Data: Begin

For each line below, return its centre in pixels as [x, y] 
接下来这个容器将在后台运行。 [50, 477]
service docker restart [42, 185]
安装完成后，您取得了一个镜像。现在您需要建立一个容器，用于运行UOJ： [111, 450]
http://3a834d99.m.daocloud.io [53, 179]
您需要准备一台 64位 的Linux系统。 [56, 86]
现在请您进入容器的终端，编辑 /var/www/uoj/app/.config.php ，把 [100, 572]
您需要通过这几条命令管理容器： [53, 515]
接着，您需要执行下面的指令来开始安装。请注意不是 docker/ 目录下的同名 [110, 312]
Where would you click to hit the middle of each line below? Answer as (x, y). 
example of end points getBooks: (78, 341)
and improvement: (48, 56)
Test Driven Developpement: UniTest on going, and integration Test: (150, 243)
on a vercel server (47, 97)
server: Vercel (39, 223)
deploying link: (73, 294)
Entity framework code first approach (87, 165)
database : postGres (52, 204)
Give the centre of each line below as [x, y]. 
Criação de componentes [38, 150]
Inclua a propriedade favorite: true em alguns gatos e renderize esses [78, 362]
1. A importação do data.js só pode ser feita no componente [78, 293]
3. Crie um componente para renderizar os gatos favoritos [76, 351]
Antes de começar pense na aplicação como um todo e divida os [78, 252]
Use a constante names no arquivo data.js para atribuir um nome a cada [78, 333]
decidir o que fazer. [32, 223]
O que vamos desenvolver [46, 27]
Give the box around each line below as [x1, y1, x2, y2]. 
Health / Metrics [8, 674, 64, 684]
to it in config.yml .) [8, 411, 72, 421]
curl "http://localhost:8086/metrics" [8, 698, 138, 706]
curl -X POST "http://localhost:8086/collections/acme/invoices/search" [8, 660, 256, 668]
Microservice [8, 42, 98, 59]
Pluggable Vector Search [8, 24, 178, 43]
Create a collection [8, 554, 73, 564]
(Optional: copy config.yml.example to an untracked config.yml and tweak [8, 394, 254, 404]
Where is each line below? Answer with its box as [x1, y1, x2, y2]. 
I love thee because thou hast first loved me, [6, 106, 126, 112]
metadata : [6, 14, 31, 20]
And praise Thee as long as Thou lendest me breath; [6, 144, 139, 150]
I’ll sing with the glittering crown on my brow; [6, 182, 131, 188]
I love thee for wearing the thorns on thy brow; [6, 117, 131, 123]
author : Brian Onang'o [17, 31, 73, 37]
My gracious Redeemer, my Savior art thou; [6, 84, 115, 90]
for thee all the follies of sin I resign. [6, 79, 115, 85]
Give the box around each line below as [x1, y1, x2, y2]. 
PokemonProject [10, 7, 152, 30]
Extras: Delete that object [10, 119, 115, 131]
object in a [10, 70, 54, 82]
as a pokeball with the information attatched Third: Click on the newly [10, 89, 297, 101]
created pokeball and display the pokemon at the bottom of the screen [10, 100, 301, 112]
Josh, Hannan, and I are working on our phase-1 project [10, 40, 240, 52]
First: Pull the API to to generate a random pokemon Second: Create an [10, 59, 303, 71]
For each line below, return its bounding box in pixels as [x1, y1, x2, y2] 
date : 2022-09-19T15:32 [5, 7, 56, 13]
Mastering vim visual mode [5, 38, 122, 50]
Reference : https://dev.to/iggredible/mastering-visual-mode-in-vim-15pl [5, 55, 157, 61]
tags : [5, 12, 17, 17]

Data: End

_Activity_.
Would you write out all of the data again, unchanged?

_Task response_.
For each line below, return its centre in pixels as [x, y] 
接下来这个容器将在后台运行。 [50, 477]
service docker restart [42, 185]
安装完成后，您取得了一个镜像。现在您需要建立一个容器，用于运行UOJ： [111, 450]
http://3a834d99.m.daocloud.io [53, 179]
您需要准备一台 64位 的Linux系统。 [56, 86]
现在请您进入容器的终端，编辑 /var/www/uoj/app/.config.php ，把 [100, 572]
您需要通过这几条命令管理容器： [53, 515]
接着，您需要执行下面的指令来开始安装。请注意不是 docker/ 目录下的同名 [110, 312]
Where would you click to hit the middle of each line below? Answer as (x, y). 
example of end points getBooks: (78, 341)
and improvement: (48, 56)
Test Driven Developpement: UniTest on going, and integration Test: (150, 243)
on a vercel server (47, 97)
server: Vercel (39, 223)
deploying link: (73, 294)
Entity framework code first approach (87, 165)
database : postGres (52, 204)
Give the centre of each line below as [x, y]. 
Criação de componentes [38, 150]
Inclua a propriedade favorite: true em alguns gatos e renderize esses [78, 362]
1. A importação do data.js só pode ser feita no componente [78, 293]
3. Crie um componente para renderizar os gatos favoritos [76, 351]
Antes de começar pense na aplicação como um todo e divida os [78, 252]
Use a constante names no arquivo data.js para atribuir um nome a cada [78, 333]
decidir o que fazer. [32, 223]
O que vamos desenvolver [46, 27]
Give the box around each line below as [x1, y1, x2, y2]. 
Health / Metrics [8, 674, 64, 684]
to it in config.yml .) [8, 411, 72, 421]
curl "http://localhost:8086/metrics" [8, 698, 138, 706]
curl -X POST "http://localhost:8086/collections/acme/invoices/search" [8, 660, 256, 668]
Microservice [8, 42, 98, 59]
Pluggable Vector Search [8, 24, 178, 43]
Create a collection [8, 554, 73, 564]
(Optional: copy config.yml.example to an untracked config.yml and tweak [8, 394, 254, 404]
Where is each line below? Answer with its box as [x1, y1, x2, y2]. 
I love thee because thou hast first loved me, [6, 106, 126, 112]
metadata : [6, 14, 31, 20]
And praise Thee as long as Thou lendest me breath; [6, 144, 139, 150]
I’ll sing with the glittering crown on my brow; [6, 182, 131, 188]
I love thee for wearing the thorns on thy brow; [6, 117, 131, 123]
author : Brian Onang'o [17, 31, 73, 37]
My gracious Redeemer, my Savior art thou; [6, 84, 115, 90]
for thee all the follies of sin I resign. [6, 79, 115, 85]
Give the box around each line below as [x1, y1, x2, y2]. 
PokemonProject [10, 7, 152, 30]
Extras: Delete that object [10, 119, 115, 131]
object in a [10, 70, 54, 82]
as a pokeball with the information attatched Third: Click on the newly [10, 89, 297, 101]
created pokeball and display the pokemon at the bottom of the screen [10, 100, 301, 112]
Josh, Hannan, and I are working on our phase-1 project [10, 40, 240, 52]
First: Pull the API to to generate a random pokemon Second: Create an [10, 59, 303, 71]
For each line below, return its bounding box in pixels as [x1, y1, x2, y2] 
date : 2022-09-19T15:32 [5, 7, 56, 13]
Mastering vim visual mode [5, 38, 122, 50]
Reference : https://dev.to/iggredible/mastering-visual-mode-in-vim-15pl [5, 55, 157, 61]
tags : [5, 12, 17, 17]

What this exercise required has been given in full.